For experiments performed on the Viia7, Ct values were obtained using the QuantStudio Software v1.3 (ThermoFisher Scientific, Waltham, MA, USA). The baseline was set to cycles 3 to 15, and the thresholds were determined manually, making them as low as possible while keeping them above background noise. For experiments performed with the Mini8 Plus, Ct values were determined using the Mini8 Plus software v2.0.14s (Coyote Bioscience, Beijing, PRC). Baselines and thresholds were determined by the software using automatic settings. For reactions performed on the Franklin, Ct values were generated by the Biomeme Cloud (Biomeme, Philadelphia, PA, USA) platform, used in the reprocessing mode to adjust the thresholds as described above.

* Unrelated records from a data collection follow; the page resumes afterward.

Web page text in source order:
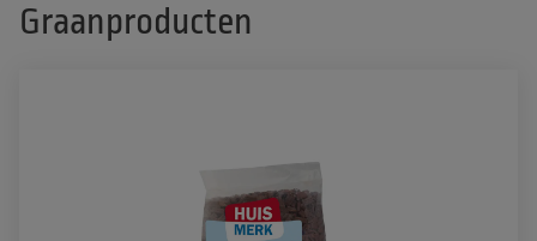
Graanproducten
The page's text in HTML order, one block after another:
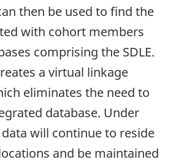
then be used to find the
with cohort members
comprising the SDLE.
a virtual linkage
eliminates the need to
database. Under
data will continue to reside
and be maintained
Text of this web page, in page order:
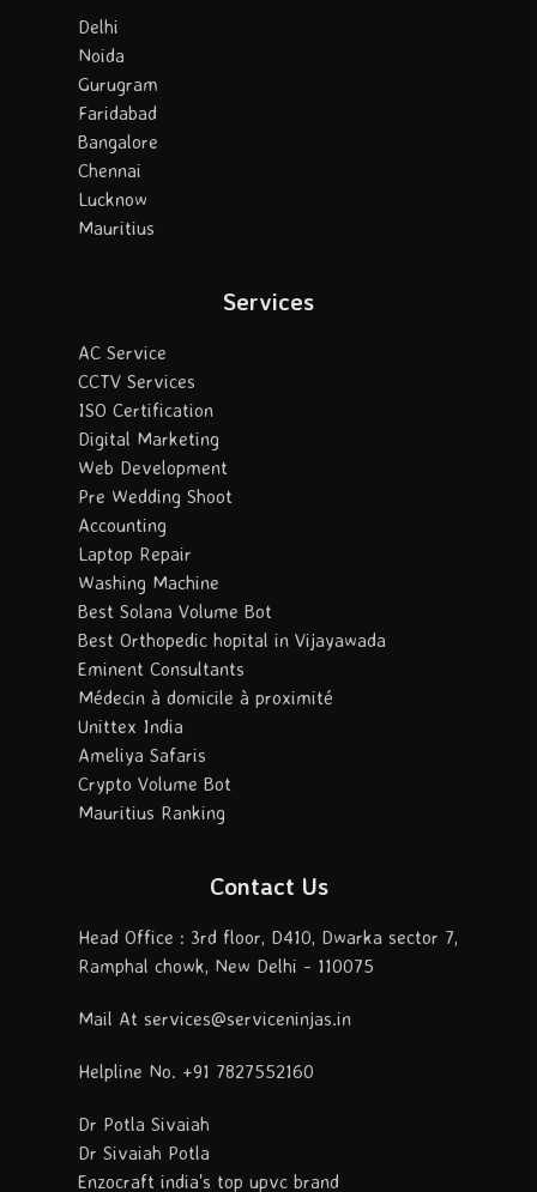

Baselines were determined automatically by the software. For statistical analysis, ANOVAs were performed using R [30], while charts were generated using the R package ggplot2 [31].


Assembling a real-time PCR field kit: DNA extraction and real-time PCR reagents

We compared field-ready and column-based extractions as well as fresh and lyophilized reagents in order to assess the performance of the PCR field kit.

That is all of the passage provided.